**Problem to solve**
Leave out every picture, and return exactly the lines from the line containing "when necessary." through the end of the records below, both inclusive.

[Collected data]
+ + + + + + +

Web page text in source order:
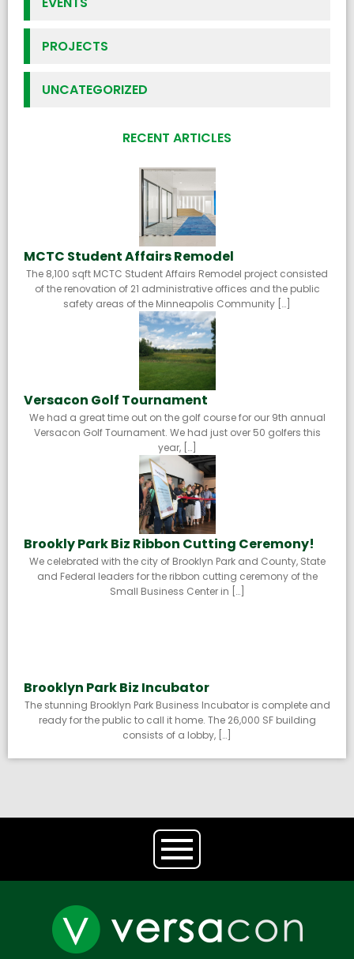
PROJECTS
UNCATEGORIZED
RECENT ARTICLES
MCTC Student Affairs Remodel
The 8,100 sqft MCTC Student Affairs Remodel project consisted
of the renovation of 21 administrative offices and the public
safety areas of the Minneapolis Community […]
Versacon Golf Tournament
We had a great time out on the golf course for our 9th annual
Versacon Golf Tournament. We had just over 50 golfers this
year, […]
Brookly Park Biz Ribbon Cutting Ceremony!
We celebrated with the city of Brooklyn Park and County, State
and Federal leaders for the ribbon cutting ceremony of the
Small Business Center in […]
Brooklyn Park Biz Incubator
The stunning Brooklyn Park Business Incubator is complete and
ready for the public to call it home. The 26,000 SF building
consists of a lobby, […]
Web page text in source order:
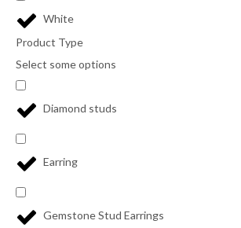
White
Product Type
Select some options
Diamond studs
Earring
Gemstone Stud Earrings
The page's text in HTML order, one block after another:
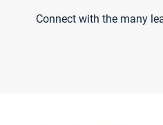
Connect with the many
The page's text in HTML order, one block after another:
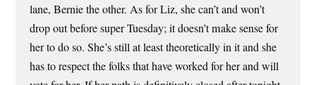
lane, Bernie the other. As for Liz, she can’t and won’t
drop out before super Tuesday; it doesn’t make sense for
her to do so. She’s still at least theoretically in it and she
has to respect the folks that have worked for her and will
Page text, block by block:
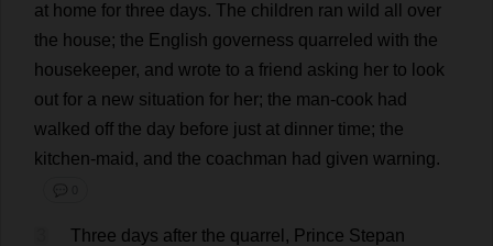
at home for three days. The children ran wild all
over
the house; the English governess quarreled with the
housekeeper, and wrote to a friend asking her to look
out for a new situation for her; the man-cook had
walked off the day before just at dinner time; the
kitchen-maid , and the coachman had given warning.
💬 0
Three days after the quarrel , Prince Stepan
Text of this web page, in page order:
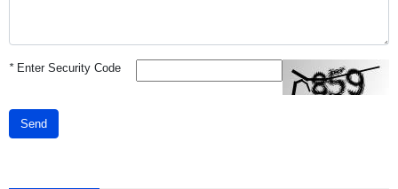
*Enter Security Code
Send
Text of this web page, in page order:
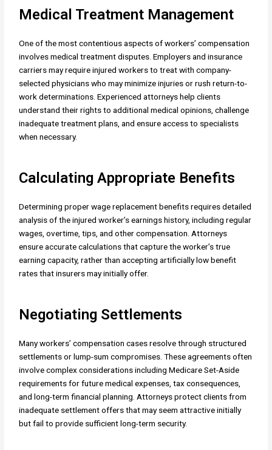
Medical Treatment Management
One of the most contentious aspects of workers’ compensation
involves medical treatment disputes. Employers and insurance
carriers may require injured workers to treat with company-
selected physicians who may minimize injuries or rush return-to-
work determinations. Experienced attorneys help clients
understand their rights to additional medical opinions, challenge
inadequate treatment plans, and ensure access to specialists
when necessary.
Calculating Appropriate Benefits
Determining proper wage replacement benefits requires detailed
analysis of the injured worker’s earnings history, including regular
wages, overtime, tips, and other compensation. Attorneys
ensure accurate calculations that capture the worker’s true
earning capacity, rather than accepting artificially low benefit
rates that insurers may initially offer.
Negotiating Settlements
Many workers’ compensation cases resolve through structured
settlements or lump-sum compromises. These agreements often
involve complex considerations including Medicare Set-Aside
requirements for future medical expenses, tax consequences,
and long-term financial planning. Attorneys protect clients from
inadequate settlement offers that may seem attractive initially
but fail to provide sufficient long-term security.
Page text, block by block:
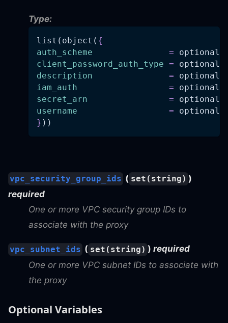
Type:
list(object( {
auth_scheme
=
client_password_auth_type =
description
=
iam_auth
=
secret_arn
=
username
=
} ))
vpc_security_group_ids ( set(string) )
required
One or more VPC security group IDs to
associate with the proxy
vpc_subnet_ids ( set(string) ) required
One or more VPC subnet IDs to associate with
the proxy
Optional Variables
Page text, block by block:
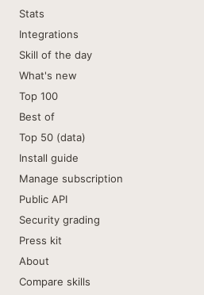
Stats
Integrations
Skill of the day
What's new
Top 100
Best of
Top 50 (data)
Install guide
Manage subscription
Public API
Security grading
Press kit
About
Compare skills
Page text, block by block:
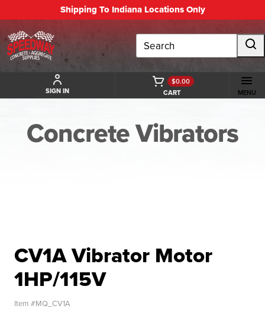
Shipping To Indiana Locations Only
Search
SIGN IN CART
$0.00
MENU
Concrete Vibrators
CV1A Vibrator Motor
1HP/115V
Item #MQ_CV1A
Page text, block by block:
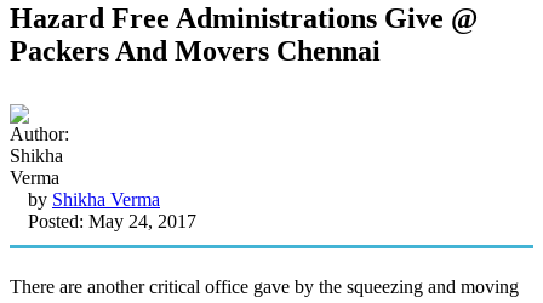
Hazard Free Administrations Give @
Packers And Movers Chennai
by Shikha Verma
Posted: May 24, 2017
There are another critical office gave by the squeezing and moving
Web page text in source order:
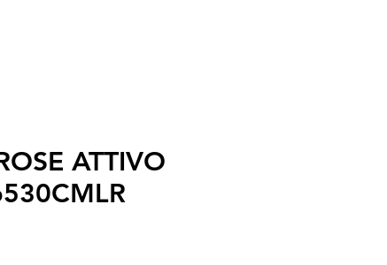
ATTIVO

+ + + + + + +

**Task answer**
when necessary.
Calculating Appropriate Benefits
Determining proper wage replacement benefits requires detailed
analysis of the injured worker’s earnings history, including regular
wages, overtime, tips, and other compensation. Attorneys
ensure accurate calculations that capture the worker’s true
earning capacity, rather than accepting artificially low benefit
rates that insurers may initially offer.
Negotiating Settlements
Many workers’ compensation cases resolve through structured
settlements or lump-sum compromises. These agreements often
involve complex considerations including Medicare Set-Aside
requirements for future medical expenses, tax consequences,
and long-term financial planning. Attorneys protect clients from
inadequate settlement offers that may seem attractive initially
but fail to provide sufficient long-term security.
Page text, block by block:
Type:
list(object( {
auth_scheme
=
client_password_auth_type =
description
=
iam_auth
=
secret_arn
=
username
=
} ))
vpc_security_group_ids ( set(string) )
required
One or more VPC security group IDs to
associate with the proxy
vpc_subnet_ids ( set(string) ) required
One or more VPC subnet IDs to associate with
the proxy
Optional Variables
Page text, block by block:
Stats
Integrations
Skill of the day
What's new
Top 100
Best of
Top 50 (data)
Install guide
Manage subscription
Public API
Security grading
Press kit
About
Compare skills
Page text, block by block:
Shipping To Indiana Locations Only
Search
SIGN IN CART
$0.00
MENU
Concrete Vibrators
CV1A Vibrator Motor
1HP/115V
Item #MQ_CV1A
Page text, block by block:
Hazard Free Administrations Give @
Packers And Movers Chennai
by Shikha Verma
Posted: May 24, 2017
There are another critical office gave by the squeezing and moving
Web page text in source order:
ATTIVO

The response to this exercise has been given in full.